Category Archives: Rodgers & Hammerstein

Some Enchanted Recording

It was some enchanted evening on April 7, 1949 when South Pacific opened at Broadway’s Majestic Theatre.  So culturally significant was this event that last week the Library of Congress added it to the National Recording Registry.  While this blogger, and millions others, have always recognized the Rodgers & Hammerstein show for its cultural significance, the Library of Congress has now also taken note.  Now future generations of American’s will know what it is like when ‘you see a stranger across a crowded room.’

To be selected for the National Recording Registry is an immense honor.  It not only signifies a recording’s popular appeal, but more importantly it’s cultural significance to the heritage of the United States.  The recordings aren’t based on trivial matters such as: “weeks spent at #1” or “total # of albums sold.”  Rather, selections are because the albums “are culturally, historically, or aesthetically important, and/or inform or reflect life in the United States.”

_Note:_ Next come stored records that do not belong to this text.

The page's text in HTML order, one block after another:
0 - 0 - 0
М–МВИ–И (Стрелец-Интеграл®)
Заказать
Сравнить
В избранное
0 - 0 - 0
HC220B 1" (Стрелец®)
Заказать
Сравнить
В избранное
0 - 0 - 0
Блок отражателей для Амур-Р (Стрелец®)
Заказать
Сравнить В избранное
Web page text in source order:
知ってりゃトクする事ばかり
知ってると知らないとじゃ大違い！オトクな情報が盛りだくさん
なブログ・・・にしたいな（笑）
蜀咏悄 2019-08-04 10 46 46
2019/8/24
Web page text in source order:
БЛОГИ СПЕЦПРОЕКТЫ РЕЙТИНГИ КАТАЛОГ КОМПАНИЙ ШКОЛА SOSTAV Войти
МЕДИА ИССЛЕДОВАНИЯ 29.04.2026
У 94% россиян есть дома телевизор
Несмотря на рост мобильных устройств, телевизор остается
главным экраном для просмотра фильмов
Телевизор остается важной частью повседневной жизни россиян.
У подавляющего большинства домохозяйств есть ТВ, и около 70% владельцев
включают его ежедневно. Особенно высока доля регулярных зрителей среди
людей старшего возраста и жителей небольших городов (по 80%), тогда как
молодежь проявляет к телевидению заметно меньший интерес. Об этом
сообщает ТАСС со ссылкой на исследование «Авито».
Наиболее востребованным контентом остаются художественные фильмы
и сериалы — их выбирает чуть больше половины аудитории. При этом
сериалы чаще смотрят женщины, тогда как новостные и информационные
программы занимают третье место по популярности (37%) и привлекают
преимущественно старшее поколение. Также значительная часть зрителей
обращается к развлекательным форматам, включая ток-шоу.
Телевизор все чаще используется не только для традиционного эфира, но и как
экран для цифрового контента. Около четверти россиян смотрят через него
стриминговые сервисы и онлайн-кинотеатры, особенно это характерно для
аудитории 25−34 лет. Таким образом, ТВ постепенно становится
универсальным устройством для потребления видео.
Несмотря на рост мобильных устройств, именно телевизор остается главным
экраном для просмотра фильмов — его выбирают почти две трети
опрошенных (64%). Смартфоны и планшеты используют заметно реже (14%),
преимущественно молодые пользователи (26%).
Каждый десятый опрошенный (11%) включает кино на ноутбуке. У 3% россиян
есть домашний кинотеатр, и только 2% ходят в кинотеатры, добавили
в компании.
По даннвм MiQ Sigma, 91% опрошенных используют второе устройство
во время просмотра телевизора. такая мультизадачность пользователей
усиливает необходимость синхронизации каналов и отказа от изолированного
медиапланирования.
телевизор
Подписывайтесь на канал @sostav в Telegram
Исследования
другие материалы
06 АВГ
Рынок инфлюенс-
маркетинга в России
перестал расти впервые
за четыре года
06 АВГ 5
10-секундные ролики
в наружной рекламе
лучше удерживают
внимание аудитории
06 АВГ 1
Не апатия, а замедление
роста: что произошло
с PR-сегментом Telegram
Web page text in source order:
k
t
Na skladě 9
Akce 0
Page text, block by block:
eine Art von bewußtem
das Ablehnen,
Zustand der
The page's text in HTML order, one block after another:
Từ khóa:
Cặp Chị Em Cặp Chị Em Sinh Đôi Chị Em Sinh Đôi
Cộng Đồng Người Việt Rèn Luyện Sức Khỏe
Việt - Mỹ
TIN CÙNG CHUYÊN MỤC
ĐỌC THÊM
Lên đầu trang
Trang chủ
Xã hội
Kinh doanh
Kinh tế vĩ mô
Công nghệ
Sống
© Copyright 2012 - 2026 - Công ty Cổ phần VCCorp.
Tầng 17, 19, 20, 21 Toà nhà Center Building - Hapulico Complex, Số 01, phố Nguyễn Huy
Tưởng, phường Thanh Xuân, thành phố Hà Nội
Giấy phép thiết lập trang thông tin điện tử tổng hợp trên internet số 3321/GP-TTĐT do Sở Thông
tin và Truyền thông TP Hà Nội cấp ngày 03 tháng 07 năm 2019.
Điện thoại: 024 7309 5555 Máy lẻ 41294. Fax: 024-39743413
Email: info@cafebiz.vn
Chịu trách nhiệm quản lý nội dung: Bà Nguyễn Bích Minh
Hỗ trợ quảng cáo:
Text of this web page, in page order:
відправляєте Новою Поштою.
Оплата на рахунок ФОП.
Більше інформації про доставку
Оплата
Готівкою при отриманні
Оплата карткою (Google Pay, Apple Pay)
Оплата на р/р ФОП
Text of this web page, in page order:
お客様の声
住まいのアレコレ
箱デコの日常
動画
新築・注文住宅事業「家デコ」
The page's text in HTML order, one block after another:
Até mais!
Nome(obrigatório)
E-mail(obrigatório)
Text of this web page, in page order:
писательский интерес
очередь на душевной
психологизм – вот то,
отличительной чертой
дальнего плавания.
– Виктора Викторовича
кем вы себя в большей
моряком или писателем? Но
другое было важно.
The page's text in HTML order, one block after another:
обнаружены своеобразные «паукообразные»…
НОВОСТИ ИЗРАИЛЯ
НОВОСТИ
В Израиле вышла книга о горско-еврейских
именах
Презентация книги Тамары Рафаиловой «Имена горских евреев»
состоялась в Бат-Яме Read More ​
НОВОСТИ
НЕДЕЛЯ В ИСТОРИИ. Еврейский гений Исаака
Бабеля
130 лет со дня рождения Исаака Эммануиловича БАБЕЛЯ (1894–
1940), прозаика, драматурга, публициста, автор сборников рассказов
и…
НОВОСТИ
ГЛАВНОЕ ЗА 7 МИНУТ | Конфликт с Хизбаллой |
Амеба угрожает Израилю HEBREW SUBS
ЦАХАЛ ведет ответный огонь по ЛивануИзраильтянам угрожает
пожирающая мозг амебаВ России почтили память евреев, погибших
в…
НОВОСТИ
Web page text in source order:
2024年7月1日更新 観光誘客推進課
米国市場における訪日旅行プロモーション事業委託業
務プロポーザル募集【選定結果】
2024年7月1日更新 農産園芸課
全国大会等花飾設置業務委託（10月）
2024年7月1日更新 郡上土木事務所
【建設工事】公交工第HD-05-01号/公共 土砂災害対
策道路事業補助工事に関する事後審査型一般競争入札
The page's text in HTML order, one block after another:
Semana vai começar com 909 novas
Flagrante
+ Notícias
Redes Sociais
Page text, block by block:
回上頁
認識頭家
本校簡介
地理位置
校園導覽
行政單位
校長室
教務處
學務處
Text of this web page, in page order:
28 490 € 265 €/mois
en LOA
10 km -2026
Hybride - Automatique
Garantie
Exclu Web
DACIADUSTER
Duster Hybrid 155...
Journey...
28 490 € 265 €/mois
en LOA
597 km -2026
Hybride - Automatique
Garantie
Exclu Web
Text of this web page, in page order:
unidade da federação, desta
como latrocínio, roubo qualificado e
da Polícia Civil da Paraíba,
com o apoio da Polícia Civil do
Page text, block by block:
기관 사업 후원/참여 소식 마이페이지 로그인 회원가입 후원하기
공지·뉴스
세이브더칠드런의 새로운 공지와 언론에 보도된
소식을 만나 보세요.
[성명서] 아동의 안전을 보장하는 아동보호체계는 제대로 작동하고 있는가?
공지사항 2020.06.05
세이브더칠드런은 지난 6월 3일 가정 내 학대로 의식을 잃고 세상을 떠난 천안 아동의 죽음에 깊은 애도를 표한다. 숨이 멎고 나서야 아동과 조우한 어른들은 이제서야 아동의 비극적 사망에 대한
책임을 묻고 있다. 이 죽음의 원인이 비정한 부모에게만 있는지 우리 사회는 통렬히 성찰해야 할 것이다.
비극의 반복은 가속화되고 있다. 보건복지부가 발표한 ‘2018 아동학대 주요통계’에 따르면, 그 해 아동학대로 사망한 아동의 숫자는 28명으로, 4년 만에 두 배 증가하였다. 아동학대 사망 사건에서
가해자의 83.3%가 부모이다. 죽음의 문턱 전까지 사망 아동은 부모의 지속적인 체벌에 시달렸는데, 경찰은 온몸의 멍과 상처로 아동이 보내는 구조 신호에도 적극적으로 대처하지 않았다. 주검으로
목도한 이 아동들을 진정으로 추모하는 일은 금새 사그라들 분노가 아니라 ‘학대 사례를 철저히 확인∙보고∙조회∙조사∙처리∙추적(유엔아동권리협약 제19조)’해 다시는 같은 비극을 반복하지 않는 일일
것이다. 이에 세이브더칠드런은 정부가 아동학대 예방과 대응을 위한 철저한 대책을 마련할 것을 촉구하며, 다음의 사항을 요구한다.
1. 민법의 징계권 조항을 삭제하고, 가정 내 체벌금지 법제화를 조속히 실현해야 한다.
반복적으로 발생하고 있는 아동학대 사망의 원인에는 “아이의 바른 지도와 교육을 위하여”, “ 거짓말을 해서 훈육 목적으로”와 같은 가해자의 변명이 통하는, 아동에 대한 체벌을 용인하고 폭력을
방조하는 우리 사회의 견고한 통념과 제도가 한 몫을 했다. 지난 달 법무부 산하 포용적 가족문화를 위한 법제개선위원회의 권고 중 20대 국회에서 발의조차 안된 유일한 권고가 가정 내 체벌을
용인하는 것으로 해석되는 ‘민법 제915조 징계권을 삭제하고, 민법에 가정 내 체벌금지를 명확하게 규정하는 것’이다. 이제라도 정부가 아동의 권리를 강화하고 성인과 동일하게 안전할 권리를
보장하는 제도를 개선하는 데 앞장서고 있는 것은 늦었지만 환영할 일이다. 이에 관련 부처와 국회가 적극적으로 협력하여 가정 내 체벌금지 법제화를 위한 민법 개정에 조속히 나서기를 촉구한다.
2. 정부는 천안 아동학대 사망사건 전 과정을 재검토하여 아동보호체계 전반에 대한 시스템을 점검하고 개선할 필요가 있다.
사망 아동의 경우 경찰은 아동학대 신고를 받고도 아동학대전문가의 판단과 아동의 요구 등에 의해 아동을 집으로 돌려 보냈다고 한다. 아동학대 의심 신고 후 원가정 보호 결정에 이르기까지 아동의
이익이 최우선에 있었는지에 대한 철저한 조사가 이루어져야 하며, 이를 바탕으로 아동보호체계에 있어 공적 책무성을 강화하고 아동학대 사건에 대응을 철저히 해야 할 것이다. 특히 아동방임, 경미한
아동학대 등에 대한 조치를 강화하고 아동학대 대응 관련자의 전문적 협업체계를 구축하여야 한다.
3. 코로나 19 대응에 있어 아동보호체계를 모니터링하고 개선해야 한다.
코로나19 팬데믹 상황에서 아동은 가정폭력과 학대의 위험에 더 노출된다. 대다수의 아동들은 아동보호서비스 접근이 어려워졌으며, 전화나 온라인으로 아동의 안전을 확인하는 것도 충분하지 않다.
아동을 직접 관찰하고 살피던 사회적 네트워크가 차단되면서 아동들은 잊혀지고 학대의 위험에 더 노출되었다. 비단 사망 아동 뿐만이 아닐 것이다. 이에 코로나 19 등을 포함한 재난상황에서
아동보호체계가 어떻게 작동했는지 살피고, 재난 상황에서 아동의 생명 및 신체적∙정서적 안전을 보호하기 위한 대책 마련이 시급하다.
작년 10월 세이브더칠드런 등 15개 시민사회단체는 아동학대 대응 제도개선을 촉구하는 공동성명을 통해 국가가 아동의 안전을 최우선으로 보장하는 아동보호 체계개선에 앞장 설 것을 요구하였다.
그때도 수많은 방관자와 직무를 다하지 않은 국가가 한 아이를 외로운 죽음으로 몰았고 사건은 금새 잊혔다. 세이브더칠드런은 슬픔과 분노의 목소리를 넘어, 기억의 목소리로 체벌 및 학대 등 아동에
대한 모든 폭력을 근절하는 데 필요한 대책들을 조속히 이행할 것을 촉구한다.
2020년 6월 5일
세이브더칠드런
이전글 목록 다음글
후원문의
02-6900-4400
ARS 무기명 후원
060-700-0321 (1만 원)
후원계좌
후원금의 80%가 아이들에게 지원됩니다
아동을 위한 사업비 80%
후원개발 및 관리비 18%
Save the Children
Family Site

Each year the National Recording Registry Board accepts nominations in 23 different categories for an album’s inclusion into the Registry.  Those categories include: Documentary/Broadcast/Spoken Word, Heavy Metal, Rap/Hip-Hop and Broadway/Musical Theatre/Soundtrack.  From the nominations, the Board then chooses roughly 25-50 recordings to be preserved by the Library of Congress.  In addition to original cast album of South Pacific this year’s list also includes: Pink Floyd’s Dark Side of the Moon, the soundtrack to Saturday Night Fever, Van Cliburn’s 1958 rendition of Tchaikovsky’s Piano Concerto No.1 and a D-Day radio broadcast by journalist George Hicks.

The Registry is a who’s who of American political, entertainment and religious culture.  While Congress usually gets jeered, I feel that this is one occasion where they should be cheered.  For none of this would be possible had it not been mandated by the National Recording Preservation Act of 2000.

Going back to South Pacific, I don’t think it was picked solely because of its success on both stage and screen.  Yes, the show won 10 Tony awards, the Pulitzer Prize for Drama and has been produced around the world, but it also represents something more.  On the eve of the American Civil Rights movement, South Pacific unapologetically proclaimed, “You’ve got to be taught to hate and fear.”  This statement is still as bold now as was when it was first sung in 1949.  That declaration alone is reason enough why South Pacific should be preserved, and listened too for generations to come.